Seated in a smoky corner of the Royal Commonwealth Society, sometime after midnight, but before one thirty when I left, a package of Pall Mall cigarettes found their way in front of me. I'm not sure whose they were, in retrospect, but at the moment I saw them, I wasn't concerned with ownership. I had lost at billiards and was drinking fine twelve year scotch whisky between glasses of Carlsburg, and as the early morning showed no signs of slowing, I pulled out a cigarette, lit it, and smoked, satisfied and drugged by the warmth of the night. How, the question keeps coming up, had I gotten here.
In the simplest terms, I had gotten there by following a series of choices that began with agreeing to discuss functional grammar with colleagues in the Nottingham campus building downtown. The meeting ended up being just a few of us, my boss and one of his PhD students, a third year language student I taught last year, and my part-time boss from the school of education piped in via Skype.

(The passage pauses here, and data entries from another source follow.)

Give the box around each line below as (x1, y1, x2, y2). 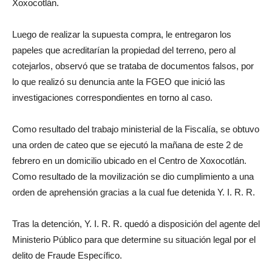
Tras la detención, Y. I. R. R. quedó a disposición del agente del (12, 219, 260, 229)
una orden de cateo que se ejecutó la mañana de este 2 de (12, 140, 243, 151)
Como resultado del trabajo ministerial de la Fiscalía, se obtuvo (12, 124, 259, 135)
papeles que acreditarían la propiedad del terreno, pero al (12, 45, 236, 56)
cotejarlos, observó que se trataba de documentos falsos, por (12, 61, 254, 72)
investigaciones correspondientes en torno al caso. (12, 92, 212, 103)
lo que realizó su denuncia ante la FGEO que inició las (12, 76, 225, 87)
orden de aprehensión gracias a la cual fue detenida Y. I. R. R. (12, 187, 255, 198)

Systemic functional linguistics and grammar are not things that excite normal people, but if they excite you and you find three or four other people who are also excited by them, two hours of discussing transitivity and mood blocks can pass in a blink of an eye. That was great: let's go drinking.
And then a tree -- there is a tree behind the campus building in KL, an incredible one. One like I have never seen before. Much older than all of us and one that you have to stop and look up at. And in looking up at it, the story somehow slips into the present tense.
At a Chinese restaurant on the street, beer, and a fight breaking out between lovers. A waiter is kicked and bitten and he shows us his cut. The tourists (there are tourists everywhere) sit uncomfortably, while our table looks on like social anthropologists, discussing culture, our responsibility or ability to try to stop it. A fat Malay police officer finally arrives, with an automatic weapon strung nonchalantly and resting on his belly.
At some point in the night, I lose my voice.
People dance, and I dance too. I line dance to achy breaky heart sung by a man and woman with a guitar and backing tracks on Macbooks. I request, and they play 'Over the Rainbow', the song that reminds me of everything good in my life. There's more excellent whisky and I think of the Wedding at Cana, when Jesus turns water to wine. The master of the banquet comments, 'Everyone brings out the choice wine first and then the cheaper wine after the guests have had too much to drink; but you have saved the best till now.' (John 2:10) There's a metaphor here, I think, something about my life lived to this moment: the whisky made by a miracle, the best of all.
In the loss of faith, the five years I have been completely free and clear of Christianity, I have only grown happier and more content with how, rather than where, life has taken me. This is true for me: it doesn't need to be true for you. While the former version of me wrung his hands and worried (surrounded by others wringing their hands and worrying), I feel more and more like I am simply riding on the planet, on the top of the globe at any moment, hurtling forward into space. No one is watching. Let the others worry: I have worried enough for a thirty-one year old.
When the taxi stops in front of the terrace house in Taman Sri Minang, Mia is awake again, as she is most nights, busy running the sort of errands two year olds run well after midnight. I sit up a bit, Yoko sleeping on the floor and the heat of the house slowly seeping out into the night. Hurtling forward, yes. Best to just let go.